The woman nodded, without real reaction. It looked as if she’d had her fill of apologies, too, today.

When the form was done, the woman passed it on to a runner, a school-age girl, who took it over to a bank of pcs for entry at the back of the office. The woman started pointing out features of the theatre, like an air hostess. “You’re in the Survivor Reception Centre. On the first floor there is a Friends and Relatives Reception Centre, in the theatre bar.”

“The bar.”

“Yes. You might find your daughter there. We have a rest area for the emergency personnel, a transit area for people to be passed on to other centres… We’re very busy.”

“I’m sorry,” said Ted again. For being such an arse.

But the woman had already moved on to the next in line, a heavily overweight man with a small, unhealthy-looking dog under his arm.

Ted moved away. “That went well,” he said dismally.

Jack squeezed his hand. “You’ll get used to it, Granddad.”

“Maybe.”

“What do we do now?” Jack asked.

“We find a toilet,” said Ted firmly.

Even that wasn’t so easy. The theatre’s regular toilets were closed up — no running water, and the drains were blocked. There was a single chemical toilet in a Portaloo on the patio outside the entrance, with another immense but patient queue, which Ted joined; at the door there was a Red Cross official, a burly man.

“How about this,” Ted said wearily. “A toilet with a bouncer.

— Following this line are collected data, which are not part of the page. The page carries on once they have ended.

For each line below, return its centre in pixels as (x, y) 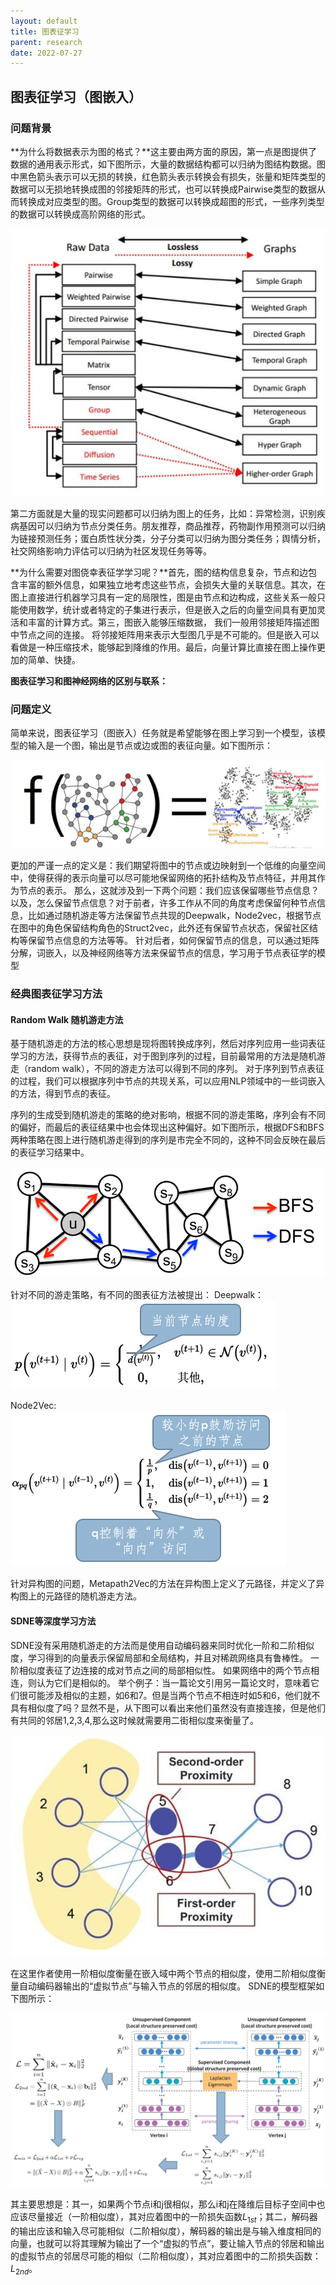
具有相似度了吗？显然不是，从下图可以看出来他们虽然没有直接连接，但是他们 (168, 1707)
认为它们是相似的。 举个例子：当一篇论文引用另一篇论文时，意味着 (173, 1682)
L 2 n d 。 (24, 2270)
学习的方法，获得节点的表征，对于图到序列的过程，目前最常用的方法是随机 (163, 1056)
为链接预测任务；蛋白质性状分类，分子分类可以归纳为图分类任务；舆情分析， (168, 538)
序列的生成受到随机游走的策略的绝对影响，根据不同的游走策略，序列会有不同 (168, 1115)
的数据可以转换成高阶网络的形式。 (80, 214)
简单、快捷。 (54, 659)
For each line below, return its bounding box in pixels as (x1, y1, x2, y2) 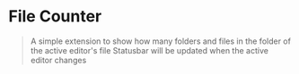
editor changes (30, 54, 87, 65)
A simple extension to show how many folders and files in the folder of (30, 36, 291, 46)
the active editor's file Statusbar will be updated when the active (30, 45, 268, 55)
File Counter (8, 6, 102, 27)
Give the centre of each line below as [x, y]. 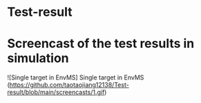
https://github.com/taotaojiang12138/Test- [69, 85]
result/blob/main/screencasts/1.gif [56, 92]
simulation [38, 58]
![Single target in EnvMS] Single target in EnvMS [76, 77]
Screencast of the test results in [101, 44]
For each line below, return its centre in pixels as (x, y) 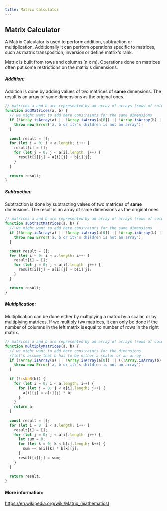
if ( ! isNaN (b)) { (28, 379)
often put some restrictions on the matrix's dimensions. (62, 67)
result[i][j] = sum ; (40, 458)
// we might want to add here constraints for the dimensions (75, 351)
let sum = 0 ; (32, 439)
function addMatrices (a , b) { (37, 111)
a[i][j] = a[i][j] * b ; (47, 393)
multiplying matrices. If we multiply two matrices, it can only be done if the (82, 322)
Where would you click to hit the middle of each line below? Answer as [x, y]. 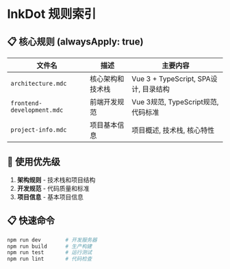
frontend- [26, 103]
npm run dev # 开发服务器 [52, 240]
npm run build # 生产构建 [50, 246]
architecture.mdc [39, 83]
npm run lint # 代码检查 [50, 259]
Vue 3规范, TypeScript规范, [175, 102]
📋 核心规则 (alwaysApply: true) [75, 42]
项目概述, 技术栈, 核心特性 [173, 130]
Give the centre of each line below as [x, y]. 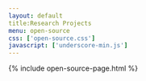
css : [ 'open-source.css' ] [52, 38]
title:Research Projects [50, 23]
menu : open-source [39, 30]
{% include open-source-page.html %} [73, 68]
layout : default [35, 16]
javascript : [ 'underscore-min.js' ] [68, 46]
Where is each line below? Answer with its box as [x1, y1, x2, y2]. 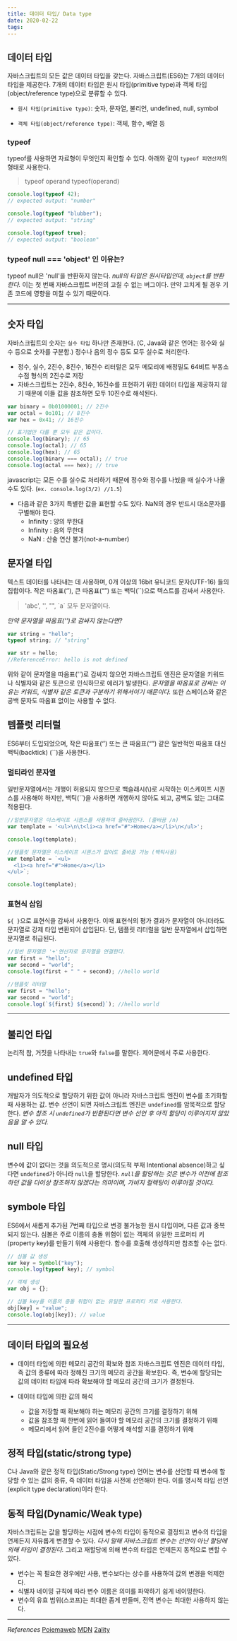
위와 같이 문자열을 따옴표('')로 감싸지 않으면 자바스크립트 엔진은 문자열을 [7, 670, 206, 678]
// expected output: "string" [7, 217, 97, 224]
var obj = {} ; [7, 1286, 49, 1293]
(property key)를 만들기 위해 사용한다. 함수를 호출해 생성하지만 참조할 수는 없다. [7, 1238, 228, 1247]
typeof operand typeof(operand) [24, 177, 120, 186]
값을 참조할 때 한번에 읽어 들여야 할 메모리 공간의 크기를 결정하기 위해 [28, 1416, 219, 1424]
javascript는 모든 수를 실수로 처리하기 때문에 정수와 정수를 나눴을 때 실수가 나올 [7, 475, 226, 484]
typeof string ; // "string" [7, 637, 90, 644]
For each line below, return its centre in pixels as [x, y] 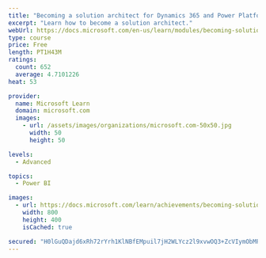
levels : [21, 154]
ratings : [23, 60]
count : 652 [33, 67]
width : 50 [45, 133]
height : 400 [42, 220]
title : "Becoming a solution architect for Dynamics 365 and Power [122, 15]
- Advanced [33, 162]
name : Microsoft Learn [53, 104]
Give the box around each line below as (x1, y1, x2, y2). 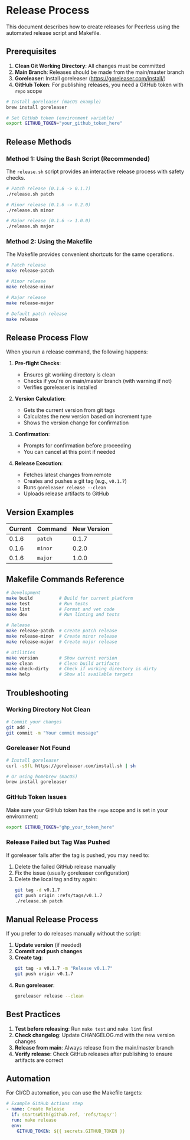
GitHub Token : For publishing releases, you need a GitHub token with (14, 81, 184, 88)
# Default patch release (6, 311, 67, 317)
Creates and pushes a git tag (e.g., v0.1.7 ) (23, 478, 127, 485)
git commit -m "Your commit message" (6, 730, 99, 736)
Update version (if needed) (14, 941, 82, 949)
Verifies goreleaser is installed (23, 384, 97, 391)
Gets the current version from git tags (23, 407, 115, 414)
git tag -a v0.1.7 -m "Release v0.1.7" (14, 966, 113, 972)
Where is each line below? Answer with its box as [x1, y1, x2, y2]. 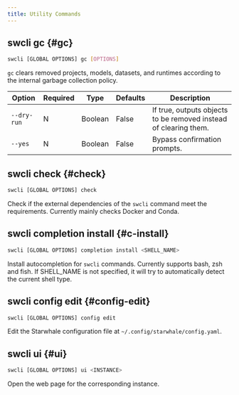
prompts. [152, 143, 183, 153]
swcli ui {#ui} [7, 347, 68, 360]
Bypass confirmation [152, 135, 222, 145]
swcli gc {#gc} [7, 37, 73, 49]
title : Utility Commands [7, 10, 81, 18]
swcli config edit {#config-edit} [7, 295, 151, 307]
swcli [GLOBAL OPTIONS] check [7, 187, 97, 194]
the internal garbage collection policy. [7, 76, 119, 85]
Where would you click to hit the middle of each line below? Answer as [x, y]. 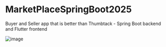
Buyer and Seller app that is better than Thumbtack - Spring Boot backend [83, 24]
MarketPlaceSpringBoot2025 [68, 9]
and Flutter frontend [26, 29]
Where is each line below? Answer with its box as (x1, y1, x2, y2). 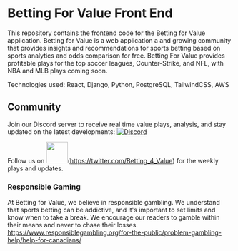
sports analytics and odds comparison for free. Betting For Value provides (7, 51, 225, 60)
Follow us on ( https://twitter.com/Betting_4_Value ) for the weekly (7, 156, 219, 165)
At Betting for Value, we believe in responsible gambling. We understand (7, 198, 220, 207)
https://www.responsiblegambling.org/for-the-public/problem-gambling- (7, 228, 222, 237)
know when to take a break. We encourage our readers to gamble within (7, 213, 220, 222)
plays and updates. (7, 164, 64, 173)
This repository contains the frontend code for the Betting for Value (7, 29, 206, 37)
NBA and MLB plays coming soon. (7, 66, 108, 75)
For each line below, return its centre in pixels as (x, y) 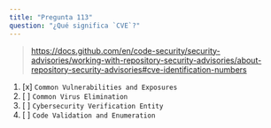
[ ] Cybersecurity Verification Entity (93, 105)
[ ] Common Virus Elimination (75, 96)
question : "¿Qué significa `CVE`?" (75, 26)
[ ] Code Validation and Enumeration (89, 115)
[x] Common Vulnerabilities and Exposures (100, 87)
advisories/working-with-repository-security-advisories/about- (146, 60)
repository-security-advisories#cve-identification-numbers (139, 69)
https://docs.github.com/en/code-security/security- (126, 50)
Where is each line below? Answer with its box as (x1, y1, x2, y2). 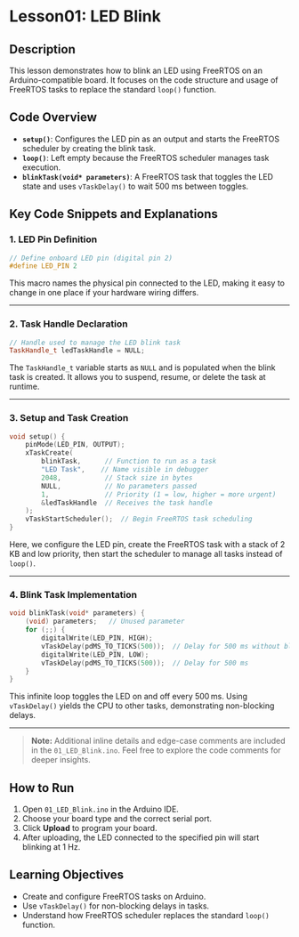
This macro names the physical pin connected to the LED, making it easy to (9, 278, 285, 288)
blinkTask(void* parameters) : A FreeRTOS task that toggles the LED (21, 171, 274, 182)
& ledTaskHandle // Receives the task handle (41, 498, 214, 507)
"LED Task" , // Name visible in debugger (41, 465, 209, 474)
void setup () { (9, 432, 66, 441)
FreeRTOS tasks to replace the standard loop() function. (9, 85, 216, 94)
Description (9, 42, 76, 57)
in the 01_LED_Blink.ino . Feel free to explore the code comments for (30, 745, 282, 755)
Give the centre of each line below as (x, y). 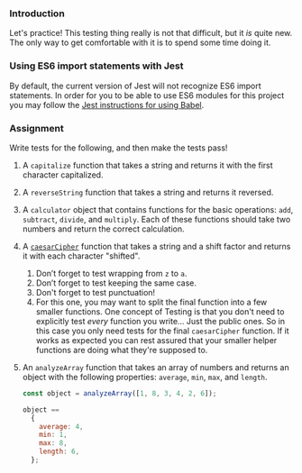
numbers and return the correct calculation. (103, 229)
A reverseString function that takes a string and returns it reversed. (148, 192)
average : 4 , (61, 426)
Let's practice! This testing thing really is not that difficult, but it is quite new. (151, 33)
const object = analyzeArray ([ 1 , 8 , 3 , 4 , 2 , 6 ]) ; (119, 393)
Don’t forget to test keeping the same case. (116, 283)
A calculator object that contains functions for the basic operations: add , (158, 209)
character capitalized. (63, 175)
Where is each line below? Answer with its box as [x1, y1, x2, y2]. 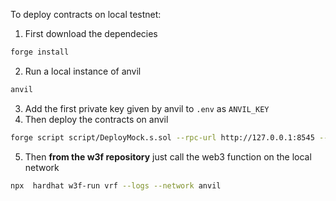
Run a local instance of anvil [24, 65, 142, 77]
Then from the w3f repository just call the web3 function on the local [24, 150, 312, 163]
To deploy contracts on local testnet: [10, 9, 162, 20]
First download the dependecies [24, 28, 158, 39]
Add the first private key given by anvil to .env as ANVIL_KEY [24, 102, 270, 114]
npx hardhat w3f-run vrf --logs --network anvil [10, 180, 222, 191]
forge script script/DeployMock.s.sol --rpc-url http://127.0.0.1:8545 [10, 132, 315, 143]
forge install [10, 47, 70, 57]
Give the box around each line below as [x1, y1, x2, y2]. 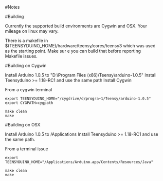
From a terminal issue [5, 146, 49, 152]
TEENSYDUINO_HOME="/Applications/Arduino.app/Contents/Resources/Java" [5, 160, 153, 164]
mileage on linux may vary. [5, 28, 59, 34]
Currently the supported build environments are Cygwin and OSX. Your [5, 23, 147, 29]
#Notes [5, 4, 20, 10]
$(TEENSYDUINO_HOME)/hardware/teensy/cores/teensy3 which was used [5, 43, 156, 48]
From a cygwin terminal [5, 87, 52, 92]
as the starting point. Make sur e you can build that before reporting [5, 48, 141, 54]
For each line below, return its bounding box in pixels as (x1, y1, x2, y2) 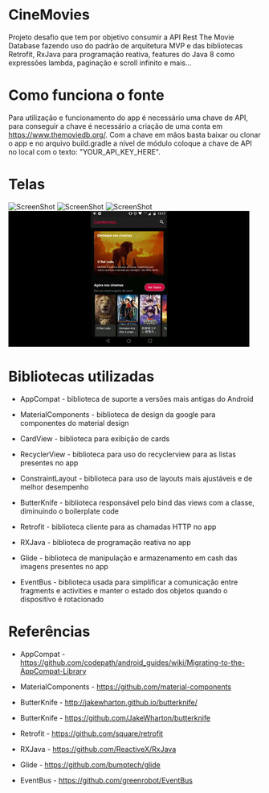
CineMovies (8, 6, 90, 24)
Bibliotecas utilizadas (8, 368, 155, 386)
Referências (8, 622, 91, 641)
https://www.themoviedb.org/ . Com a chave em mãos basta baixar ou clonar (8, 130, 261, 139)
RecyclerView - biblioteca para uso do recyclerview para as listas (19, 449, 237, 459)
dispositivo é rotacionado (19, 594, 104, 604)
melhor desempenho (19, 481, 89, 492)
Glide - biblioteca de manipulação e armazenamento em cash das (19, 553, 238, 563)
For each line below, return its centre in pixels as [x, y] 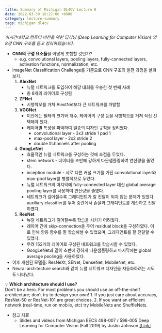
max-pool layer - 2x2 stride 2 [63, 138]
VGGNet [28, 110]
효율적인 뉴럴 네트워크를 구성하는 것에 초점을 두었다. [76, 154]
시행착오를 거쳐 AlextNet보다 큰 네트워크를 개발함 [73, 105]
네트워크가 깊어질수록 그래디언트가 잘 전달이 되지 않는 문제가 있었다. [91, 197]
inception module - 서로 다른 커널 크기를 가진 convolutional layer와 [91, 173]
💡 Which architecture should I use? [41, 284]
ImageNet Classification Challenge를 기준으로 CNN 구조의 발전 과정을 [80, 70]
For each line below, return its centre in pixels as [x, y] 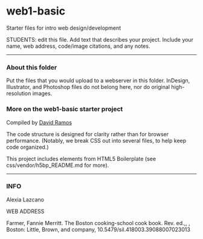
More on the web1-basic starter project [65, 109]
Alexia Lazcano [25, 199]
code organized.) [28, 147]
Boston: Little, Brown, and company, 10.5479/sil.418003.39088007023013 [98, 229]
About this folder [32, 67]
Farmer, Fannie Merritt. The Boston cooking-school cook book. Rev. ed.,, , [98, 223]
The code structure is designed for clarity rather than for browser [88, 134]
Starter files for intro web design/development [64, 28]
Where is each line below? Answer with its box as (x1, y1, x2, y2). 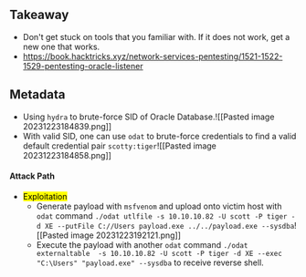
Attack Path (9, 170, 55, 181)
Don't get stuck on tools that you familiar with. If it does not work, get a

Never in all my puff.”

The elderly man behind him grunted. “I hear they’ve got lads digging latrines on the beaches. Just like the bloody war.” And he stared with stolid, resigned patience at the yellow wall of the Portaloo.

When they reached the front of the queue, Ted found the toilet flushing but it smelled clogged, and the floor was slick with drying, dribbled urine. There was a small sink with a faucet that supplied a small amount of very hot, very high pressure water. He used it to get the worst of the blood and dirt off himself, and off Jack: Ted’s own blood, in fact, sprayed over the clothing of his grandson.

He felt newly shamed, that he hadn’t been able to protect the kid even from this.

On impulse he found a clean T-shirt in their single suitcase and got Jack to put it on. He stuffed his bloodied shirt in a waste disposal slot, despite a pricking of conscience. You don’t know how long these clothes will have to last.